Valorizzare l’immobile: la sicurezza incide su prezzo di vendita e appetibilità
Quando si decide di mettere in vendita una proprietà, l’obiettivo principale è quasi sempre lo stesso: massimizzare il valore del bene e ridurre i tempi di trattativa. Spesso si investe in una rinfrescata alle pareti o nel miglioramento della classe energetica, ma esiste un fattore determinante che incide profondamente sulla psicologia dell’acquirente: la percezione di protezione.
In un mercato sempre più esigente, la sicurezza non è più considerata un semplice accessorio, ma un vero e proprio investimento strutturale. Integrare un sistema di sicurezza d’eccellenza come Verisure permette infatti di presentare l’immobile sotto una luce diversa, comunicando immediatamente un senso di cura e attenzione ai dettagli che rassicura chiunque varchi la soglia per la prima volta.
Cosa cercano oggi gli acquirenti
Le priorità di chi cerca casa sono cambiate radicalmente negli ultimi anni. Se un tempo la metratura e la vicinanza ai servizi erano gli unici pilastri della scelta, oggi la gerarchia dei bisogni vede la sicurezza stabilmente nella “top 3” delle richieste, subito dopo l’efficienza energetica e la presenza di spazi esterni vivibili.
Questa tendenza diventa una necessità imprescindibile per determinate tipologie abitative, come le ville indipendenti, le case a schiera o gli appartamenti situati ai piani bassi e rialzati.
Un potenziale acquirente che visita una casa già dotata di un moderno antifurto casa si sente sollevato dal dover pianificare futuri lavori o installazioni, percependo l’abitazione come un luogo protetto e meno vulnerabile ai rischi esterni.
L’effetto chiavi in mano
Presentare una casa “pronta da abitare” è il segreto per concludere vendite rapide e vantaggiose.
L’effetto chiavi in mano non riguarda solo l’assenza di crepe o la funzionalità degli impianti idraulici, ma si estende alla qualità della vita che quella casa promette di offrire.

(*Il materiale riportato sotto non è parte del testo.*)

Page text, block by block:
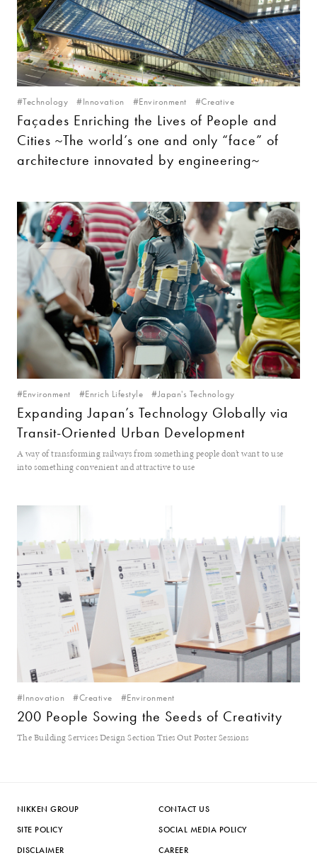
#Technology #Innovation #Environment #Creative
Façades Enriching the Lives of People and
Cities ~The world’s one and only “face” of
architecture innovated by engineering~
#Environment #Enrich Lifestyle #Japan's Technology
Expanding Japan’s Technology Globally via
Transit-Oriented Urban Development
A way of transforming railways from something people don’t want to use
into something convenient and attractive to use
#Innovation #Creative #Environment
200 People Sowing the Seeds of Creativity
The Building Services Design Section Tries Out Poster Sessions
NIKKEN GROUP
CONTACT US
SITE POLICY
SOCIAL MEDIA POLICY
DISCLAIMER
CAREER
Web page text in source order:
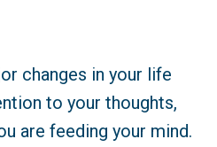
changes in your life
to your thoughts,
are feeding your mind.

Per questo un immobile che include già un sistema di protezione avanzato è percepito come un prodotto di standard superiore rispetto alla media del mercato.
Questo accade perché la sicurezza viene vista come un valore aggiunto che giustifica un posizionamento di prezzo più alto: il compratore non sta acquistando solo dei metri quadri, ma la serenità di poter dormire sonni tranquilli fin dal primo giorno dopo il rogito, senza la preoccupazione di dover gestire installazioni complesse.
Il valore del monitoraggio professionale
Un errore comune è pensare che ogni sistema di protezione abbia lo stesso peso in fase di trattativa. Una semplice sirena esterna, spesso definita “muta” perché non collegata a un servizio di risposta, non ha lo stesso potere contrattuale di un sistema gestito professionalmente.
Un antifurto per casa collegato a una Centrale Operativa attiva 24 ore su 24 rappresenta un argomento di vendita estremamente potente. Spiegare a un interessato che la casa è monitorata costantemente e che ogni segnale di intrusione viene gestito in tempo reale da esperti trasforma l’impianto da costo a beneficio tangibile.
Questo livello di protezione professionale eleva il prestigio dell’immobile, rendendolo molto più appetibile rispetto a soluzioni simili che ne sono prive.
Affitti e sicurezza: un binomio vincente
Il discorso non cambia se l’obiettivo non è la vendita, ma la messa a rendita dell’immobile.
Per un proprietario che desidera affittare, la presenza di un sistema di allarme è un formidabile filtro per la selezione della clientela.
Gli inquilini disposti a pagare un canone leggermente superiore sono solitamente quelli che cercano standard abitativi elevati e che hanno a cuore la cura degli ambienti.
Un allarme installato attira profili più referenziati, riduce il turnover e garantisce al locatore che la propria proprietà sia difesa anche durante i periodi di sfitto.